One of the things he draws from those frank discussions, he says, is that “being your authentic psychosexual self doesn’t preclude you from being a kind, honourable member of the community”.
In a recent interview, Mescal was quoted as saying that Scott had told him that “the only thing you’re left with after love is grief”. Mescal concluded that it was “a bleak thing, but I think it’s just a fact” and it was widely taken to be a reference to the 27-year-old’s break-up with singer-songwriter Phoebe Bridgers.
“I suppose grief is the price you pay for love, isn’t it,” Scott says, quietly. “I certainly have grief in my life about love.” He doesn’t want to get into it too much, he says, or talk about his current romantic situation, although he was previously in a long-term relationship that ended some years ago.

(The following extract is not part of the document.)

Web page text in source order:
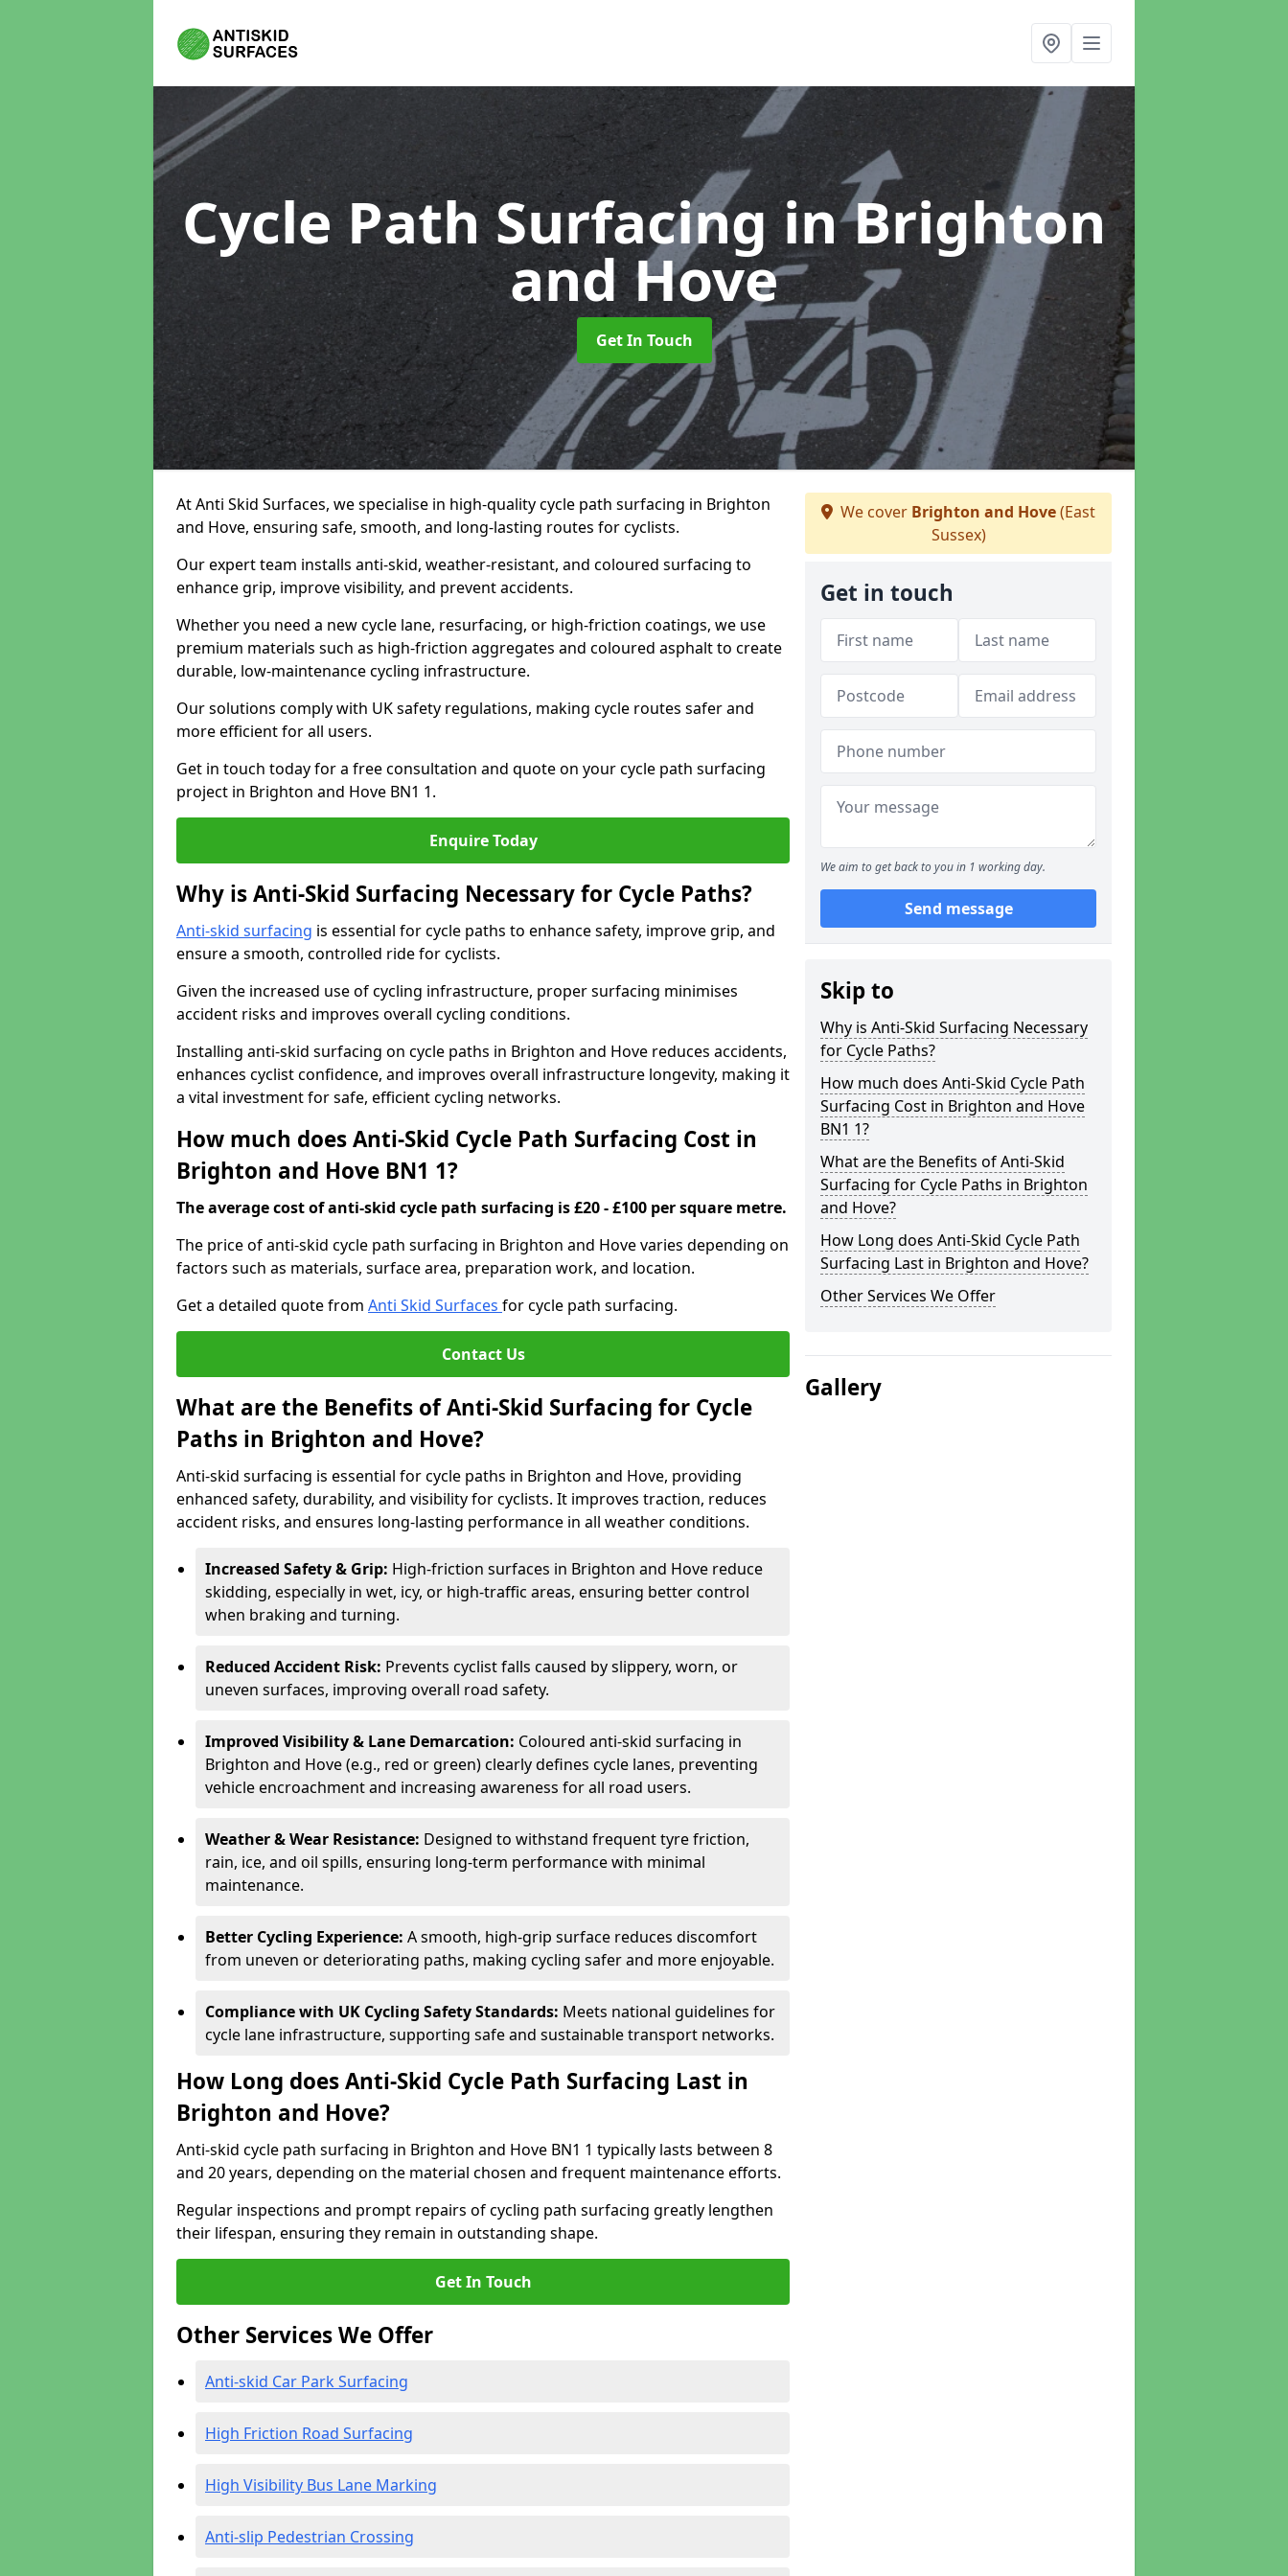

There is a little refrain in the film about Adam having to fend off questions about why he didn’t have a girlfriend – something that happened to Scott, too, he says. “I guess the world is a place where the assumption is that everybody is straight. I think if we all just paused a little bit, and were able to not make that assumption, it would do a huge amount of good. Because that’s the thing that leads to an insidious sense of a lack of belonging.”
He talks of “the accidental cruelty of families – something that I really think is very alive in the film – the fact that our families can say things that are pretty brutal, unseeing and fearful, but at the same time, they really love you more than any other people in the world”.

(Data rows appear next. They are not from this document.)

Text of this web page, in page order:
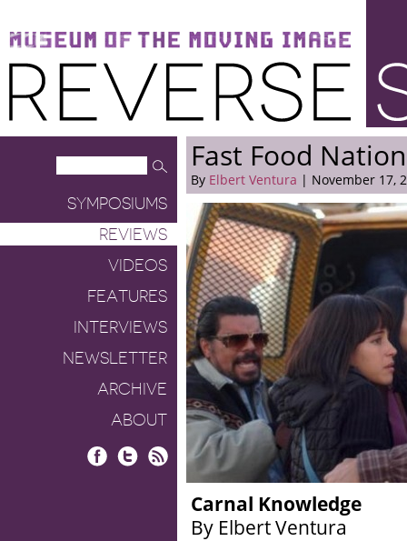
Museum of the Moving Image
Reverse Shot
SYMPOSIUMS
REVIEWS
VIDEOS
FEATURES
INTERVIEWS
NEWSLETTER
ARCHIVE
ABOUT
Fast Food Nation
By Elbert Ventura | November 17,
Carnal Knowledge
By Elbert Ventura
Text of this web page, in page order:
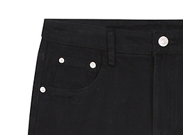
in the following countries: United
Kingdom, New Zealand, Japan,
Croatia, Czech Republic,
Germany, Greece, Holy See
Ireland, Italy, Latvia, Lithuania,
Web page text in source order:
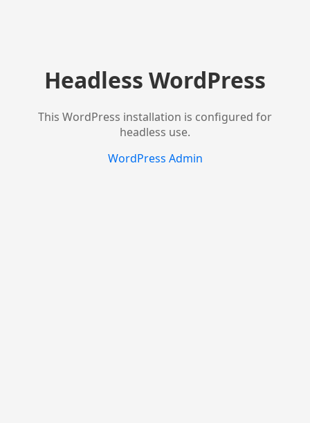
Headless WordPress
This WordPress installation is configured for
headless use.
WordPress Admin
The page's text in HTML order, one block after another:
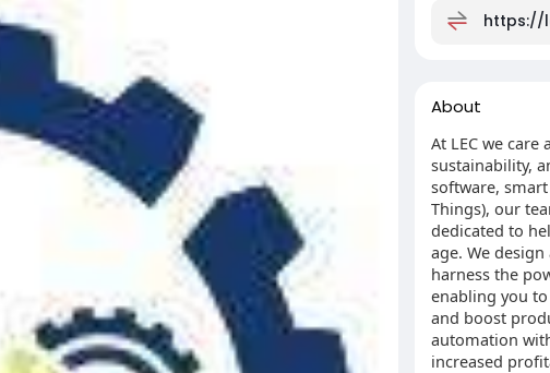
https://
About
At LEC we
sustainability,
software,
Things), our
dedicated to
age. We
harness the
enabling you
and boost
automation
increased
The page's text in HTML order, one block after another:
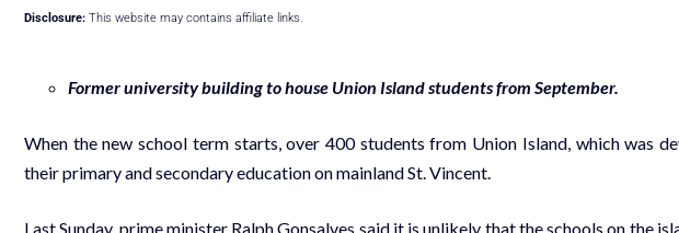
Disclosure: This website may contains affiliate links.
Former university building to house Union Island students from September.
When the new school term starts, over 400 students from Union Island, which was
their primary and secondary education on mainland St. Vincent.
Last Sunday, prime minister Ralph Gonsalves said it is unlikely that the schools on the
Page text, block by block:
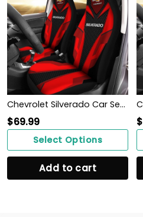
Chevrolet Silverado Car Seat Cover (Set of 2) Ver 2 (Red)
$69.99
Select Options
Add to cart
$
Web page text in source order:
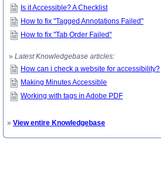
Is it Accessible? A Checklist
How to fix "Tagged Annotations Failed"
How to fix "Tab Order Failed"
» Latest Knowledgebase articles:
How can i check a website for accessibility?
Making Minutes Accessible
Working with tags in Adobe PDF
» View entire Knowledgebase
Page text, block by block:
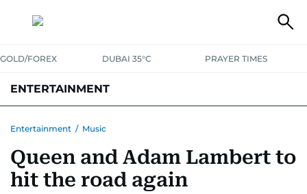
GOLD/FOREX DUBAI 35°C PRAYER TIMES
ENTERTAINMENT
Entertainment / Music
Queen and Adam Lambert to
hit the road again
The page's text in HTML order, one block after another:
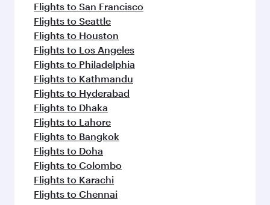
Flights to San Francisco
Flights to Seattle
Flights to Houston
Flights to Los Angeles
Flights to Philadelphia
Flights to Kathmandu
Flights to Hyderabad
Flights to Dhaka
Flights to Lahore
Flights to Bangkok
Flights to Doha
Flights to Colombo
Flights to Karachi
Flights to Chennai

The film highlights the loneliness of its main character, in an age when society is said to be experiencing an epidemic of loneliness. Scott notes that “you can experience loneliness sitting on the couch with somebody else. To me, the most important thing is to connect to lots of different types of people.
“I still really like people,” he adds, “and one of the things that I’m anxious to protect is my ability to be able to walk down the street, and not feel like, ‘Oh, here’s a person coming up to me, and it’s going to be tiresome’. I don’t want people to become the enemy”
We chat about Fleabag, and perhaps its most famous line, the priest’s response to Waller-Bridge’s character when she tells him that she loves him: “It’ll pass.” Scott says that “when I first read that line, I remember thinking, ‘Is that a cruel thing to say?’ But actually, I think it’s incredibly compassionate. Because of course it does. It may not pass without a great deal of pain. But it does pass.”
He’s been cast in Netflix’s forthcoming series Ripley, playing Patricia Highsmith’s dangerous con artist Tom Ripley, opposite Johnny Flynn as Dickie Greenleaf. After swearing off glamorous baddies for a while, post-Sherlock, what tempted him to take on one of the iconic villains of our time, one already played on screen by Alain Delon, Dennis Hopper and Matt Damon?
“Well, I wouldn’t say that he’s a villain,” Scott says with a flashing smile. “I don’t think of him in any way like that. He’s an antihero …” He’s a serial killer, I suggest … “OK, fine, he’s a serial killer,” he says. “I did find it dark to play it, definitely, but I don’t, I don’t, I don’t …” he shifts unwillingly. “I suppose I was happy to consider that Moriarty was a villain, even though I probably was a bit resistant even to calling him that.”
He pauses. “The only interesting thing is trying to find the humanity in a character, even though he does extraordinary things.”